Rawdat Al Madaris (روضة المدارس المصرية), also known as Rawdat Al Madaris Al Misriyah, was a bimonthly education magazine which was published in Cairo, Egypt, between 1870 and 1877. It was the first Egyptian and Arab publication which specifically focused on education.

==History and profile==
Rawdat Al Madaris was established by the Ministry of Education led by the reformist Ali Pasha Mubarak in 1870. It was started part of Khedive ismail's reforms. In the first issue its goal was stated as "the consolidation of the educational system and the shaping of the minds of the students and their sensibility." Therefore, it attempted to broaden knowledge which was to be expressed in an easily understood language.

The editor of Rawdat Al Madaris was Rifaa Rafi Al Tahtawi from its start in 1870 to 1873. The magazine played a significant role in the introduction of his views. Tahtawi's son, Ali Fahmi, worked in Rawdat Al Madaris as a director. The magazine was headquartered in Cairo and came out bimonthly. It was distributed freely to students, and teachers were asked to subscribe to the magazine.

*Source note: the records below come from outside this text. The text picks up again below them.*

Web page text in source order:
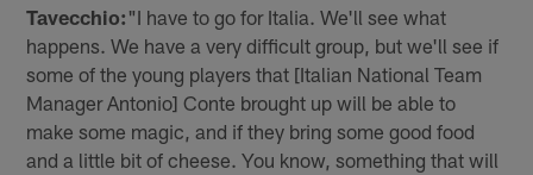
Tavecchio: "I have to go for Italia. We'll see what
happens. We have a very difficult group, but we'll see if
some of the young players that [Italian National Team
Manager Antonio] Conte brought up will be able to
make some magic, and if they bring some good food
and a little bit of cheese. You know, something that will
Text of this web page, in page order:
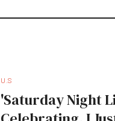
U.S
'Saturday Night
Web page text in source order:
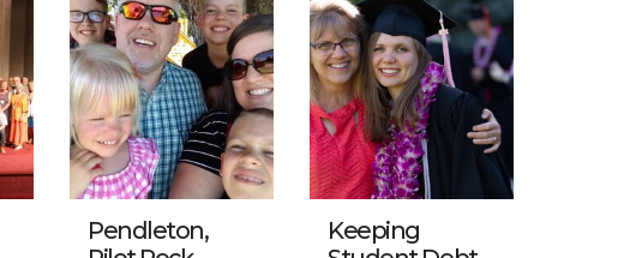
Pendleton,
Keeping
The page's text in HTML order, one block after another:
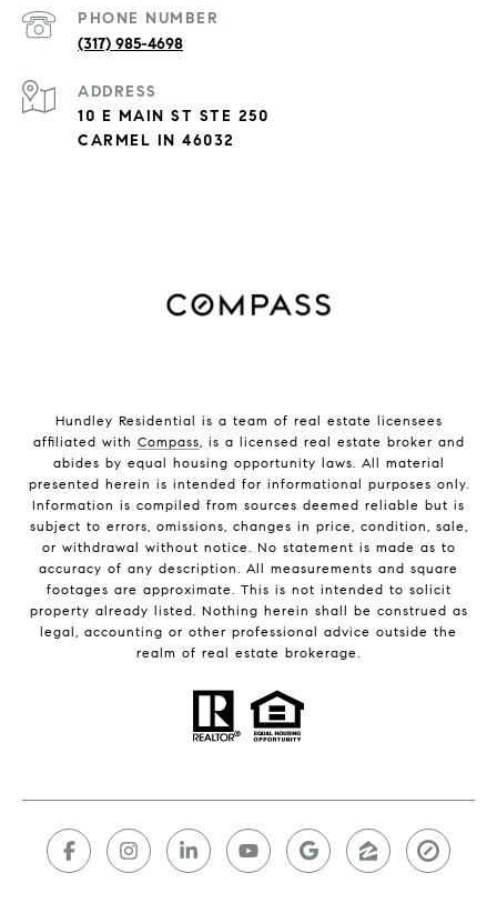
PHONE NUMBER
(317) 985-4698
ADDRESS
10 E MAIN ST STE 250
CARMEL IN 46032
Hundley Residential is a team of real estate licensees
affiliated with Compass, is a licensed real estate broker and
abides by equal housing opportunity laws. All material
presented herein is intended for informational purposes only.
Information is compiled from sources deemed reliable but is
subject to errors, omissions, changes in price, condition, sale,
or withdrawal without notice. No statement is made as to
accuracy of any description. All measurements and square
footages are approximate. This is not intended to solicit
property already listed. Nothing herein shall be construed as
legal, accounting or other professional advice outside the
realm of real estate brokerage.
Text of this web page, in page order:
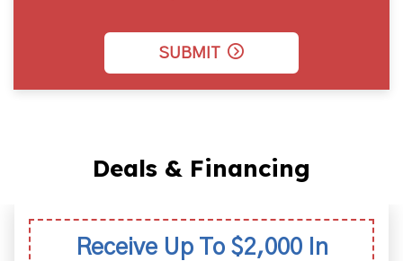
SUBMIT
Deals & Financing
Receive Up To $2,000 In
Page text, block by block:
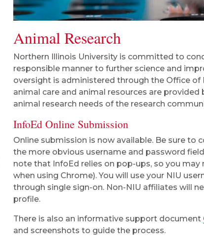
Animal Research
Northern Illinois University is committed to
responsible manner to further science and
oversight is administered through the Office of
animal care and animal resources are
animal research needs of the research
InfoEd Online Submission
Online submission is now available. Be sure
the more obvious username and password
note that InfoEd relies on pop-ups, so you may
when using Chrome). You will use your NIU
through single sign-on. Non-NIU affiliates will
profile.
There is also an informative support document
and screenshots to guide the process.
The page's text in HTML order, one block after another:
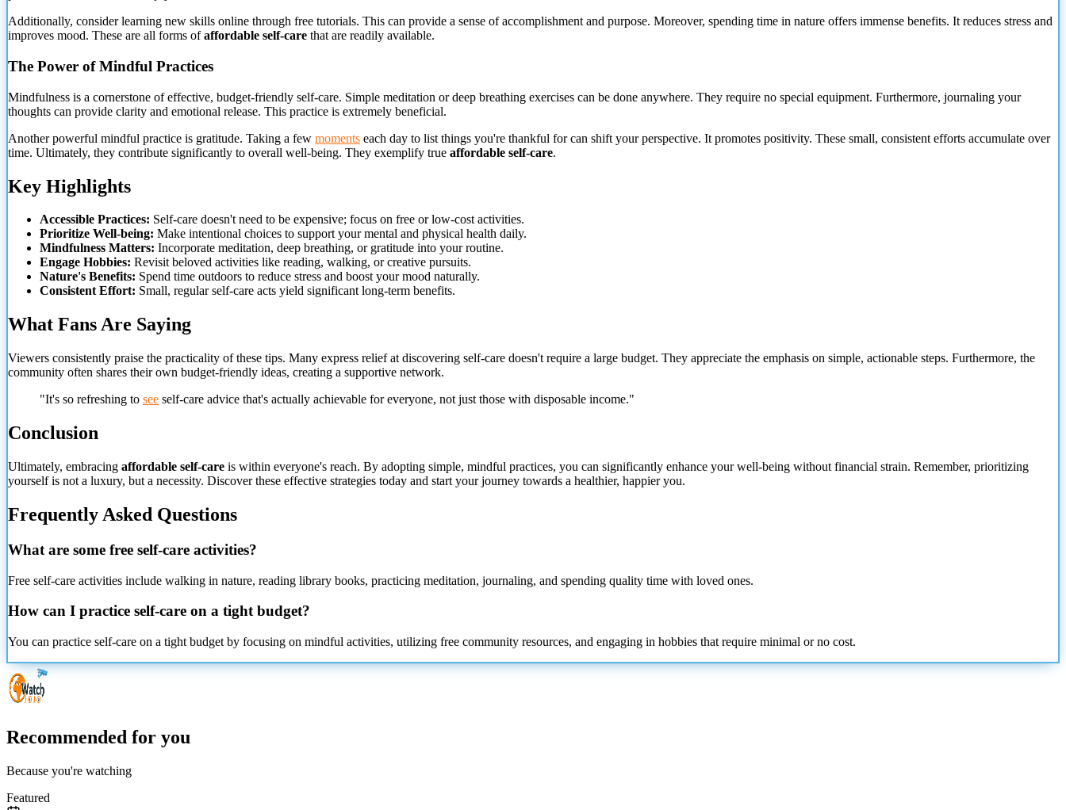
Additionally, consider learning new skills online through free tutorials. This can provide a sense of accomplishment and purpose. Moreover, spending time in nature offers immense benefits. It reduces stress and
improves mood. These are all forms ofaffordable self-care that are readily available.
The Power of Mindful Practices
Mindfulness is a cornerstone of effective, budget-friendly self-care. Simple meditation or deep breathing exercises can be done anywhere. They require no special equipment. Furthermore, journaling your
thoughts can provide clarity and emotional release. This practice is extremely beneficial.
Another powerful mindful practice is gratitude. Taking a few moments each day to list things you're thankful for can shift your perspective. It promotes positivity. These small, consistent efforts accumulate over
time. Ultimately, they contribute significantly to overall well-being. They exemplify true affordable self-care.
Key Highlights
Accessible Practices: Self-care doesn't need to be expensive; focus on free or low-cost activities.
Prioritize Well-being: Make intentional choices to support your mental and physical health daily.
Mindfulness Matters: Incorporate meditation, deep breathing, or gratitude into your routine.
Engage Hobbies: Revisit beloved activities like reading, walking, or creative pursuits.
Nature's Benefits: Spend time outdoors to reduce stress and boost yourmood naturally.
Consistent Effort: Small, regular self-care acts yield significant long-term benefits.
What Fans Are Saying
Viewers consistently praise the practicality of these tips. Many express relief at discovering self-care doesn't require a large budget. They appreciate the emphasis on simple, actionable steps. Furthermore, the
community often shares their own budget-friendly ideas, creating a supportive network.
"It's so refreshing to see self-care advice that's actually achievable for everyone, not just those with disposable income."
Conclusion
Ultimately, embracing affordable self-care is within everyone's reach. By adopting simple, mindful practices, you can significantly enhance your well-being without financial strain. Remember, prioritizing
yourself is not a luxury, but a necessity. Discover these effective strategies today and start your journey towards a healthier, happier you.
Frequently Asked Questions
What are some free self-care activities?
Free self-care activities include walking in nature, reading library books, practicing meditation, journaling, and spending quality time with loved ones.
How can I practice self-care on a tight budget?
You can practice self-care on a tight budget by focusing on mindful activities, utilizing free community resources, and engaging in hobbies that require minimal or no cost.
Recommended for you
Because you're watching
Featured

Rawdat Al Madaris produced many articles on school reform in Egypt and shaped the basis of this reform. Its reform approach was based on Jamal al-Din al-Afghani's ijtihad view. The magazine supported the teaching of botany, geography and history and that of traditional subjects. Ali Pasha Mubarak, Rifaa Rafi Al Tahtawi, Abdullah Fikri and İsmail Al Falaki were some major contributors of Rawdat Al Madaris. Contributors of the magazine also included university professors and undergraduate students who published articles on various scientific subjects, including chemistry. In addition, the magazine featured an Arabic translation of Molière’s Le Médecin malgré lui by Muhammad 'Uthman Jalal in 1871. However, it was published in only three issues of the magazine due to the obscenity of the language used by Jalal. The magazine also covered Arabic poetry contributing to its revival.

Rawdat Al Madaris folded in 1877.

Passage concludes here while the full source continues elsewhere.